Low percentile values do not seem to be calculated correctly

Here are the percentile calculated using this library (first column) and percentiles calculated using github.com/montanaflynn/stats library (second column)

Target percentiles:

calcQuantiles = []float64{0.001, 0.01, 0.03, 0.05, 0.1, 0.2, 0.3, 0.4, 0.50, 0.90}

time="2019-05-24T08:53:00Z" level=info msg="Total: 62748 samples"
time="2019-05-24T08:53:00Z" level=info msg="0.1th: 182, 187"
time="2019-05-24T08:53:00Z" level=info msg="1.0th: 4494, 2826"
time="2019-05-24T08:53:00Z" level=info msg="3.0th: 7982, 8024"
time="2019-05-24T08:53:00Z" level=info msg="5.0th: 11528, 11689"
time="2019-05-24T08:53:00Z" level=info msg="10.0th: 15766, 15519"
time="2019-05-24T08:53:00Z" level=info msg="20.0th: 19606, 19680"
time="2019-05-24T08:53:00Z" level=info msg="30.0th: 20909, 20915"
time="2019-05-24T08:53:00Z" level=info msg="40.0th: 21205, 21206"
time="2019-05-24T08:53:00Z" level=info msg="50.0th: 21347, 21350"
time="2019-05-24T08:53:00Z" level=info msg="90.0th: 21470, 21470"
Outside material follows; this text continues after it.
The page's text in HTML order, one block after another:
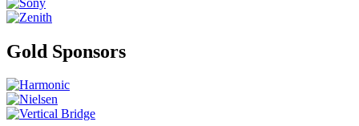
Gold Sponsors
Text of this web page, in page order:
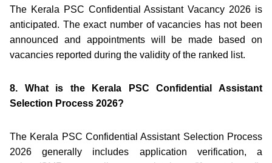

time="2019-05-24T08:54:00Z" level=info msg="Total: 64905 samples"
time="2019-05-24T08:54:00Z" level=info msg="0.1th: 318, 187"
time="2019-05-24T08:54:00Z" level=info msg="1.0th: 4106, 2838"
time="2019-05-24T08:54:00Z" level=info msg="3.0th: 9910, 8039"
time="2019-05-24T08:54:00Z" level=info msg="5.0th: 11709, 11720"
time="2019-05-24T08:54:00Z" level=info msg="10.0th: 15785, 15536"
time="2019-05-24T08:54:00Z" level=info msg="20.0th: 19635, 19685"
time="2019-05-24T08:54:00Z" level=info msg="30.0th: 20962, 20917"
time="2019-05-24T08:54:00Z" level=info msg="40.0th: 21221, 21207"
time="2019-05-24T08:54:00Z" level=info msg="50.0th: 21351, 21351"
time="2019-05-24T08:54:00Z" level=info msg="90.0th: 21466, 21471"
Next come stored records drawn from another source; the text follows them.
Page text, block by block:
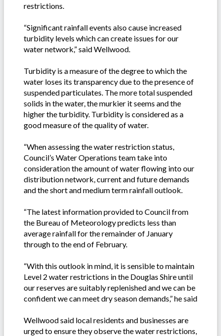
restrictions.
“Significant rainfall events also cause increased
turbidity levels which can create issues for our
water network,” said Wellwood.
Turbidity is a measure of the degree to which the
water loses its transparency due to the presence of
suspended particulates. The more total suspended
solids in the water, the murkier it seems and the
higher the turbidity. Turbidity is considered as a
good measure of the quality of water.
“When assessing the water restriction status,
Council’s Water Operations team take into
consideration the amount of water flowing into our
distribution network, current and future demands
and the short and medium term rainfall outlook.
“The latest information provided to Council from
the Bureau of Meteorology predicts less than
average rainfall for the remainder of January
through to the end of February.
“With this outlook in mind, it is sensible to maintain
Level 2 water restrictions in the Douglas Shire until
our reserves are suitably replenished and we can be
confident we can meet dry season demands,” he said
Wellwood said local residents and businesses are
urged to ensure they observe the water restrictions,
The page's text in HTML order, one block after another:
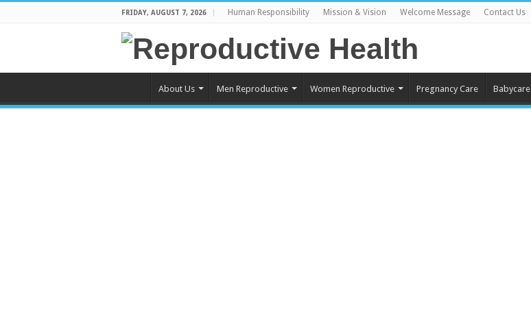
FRIDAY, AUGUST 7, 2026 Human Responsibility Mission & Vision Welcome Message Contact Us
About Us Men Reproductive Women Reproductive Pregnancy Care Babycare
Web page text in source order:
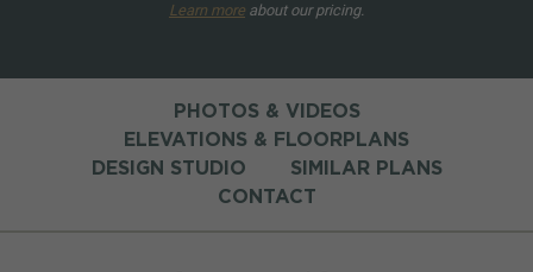
Learn more about our pricing.
PHOTOS & VIDEOS
ELEVATIONS & FLOORPLANS
DESIGN STUDIO
SIMILAR PLANS
CONTACT
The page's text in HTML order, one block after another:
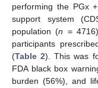
performing the PGx
support system
population (n =
participants
(Table 2). This was
FDA black box
burden (56%), and
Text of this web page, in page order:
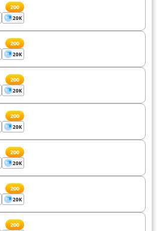
200
20K
200
20K
200
20K
200
20K
200
20K
200
20K
200

time="2019-05-24T08:54:52Z" level=info msg="Total: 66775 samples"
time="2019-05-24T08:54:52Z" level=info msg="0.1th: 823, 187"
time="2019-05-24T08:54:52Z" level=info msg="1.0th: 3790, 2844"
time="2019-05-24T08:54:52Z" level=info msg="3.0th: 9398, 8046"
time="2019-05-24T08:54:52Z" level=info msg="5.0th: 11577, 11730"
time="2019-05-24T08:54:52Z" level=info msg="10.0th: 15679, 15538"
time="2019-05-24T08:54:52Z" level=info msg="20.0th: 19635, 19683"
time="2019-05-24T08:54:52Z" level=info msg="30.0th: 20907, 20917"
time="2019-05-24T08:54:52Z" level=info msg="40.0th: 21201, 21208"
time="2019-05-24T08:54:52Z" level=info msg="50.0th: 21346, 21352"
time="2019-05-24T08:54:52Z" level=info msg="90.0th: 21466, 21471"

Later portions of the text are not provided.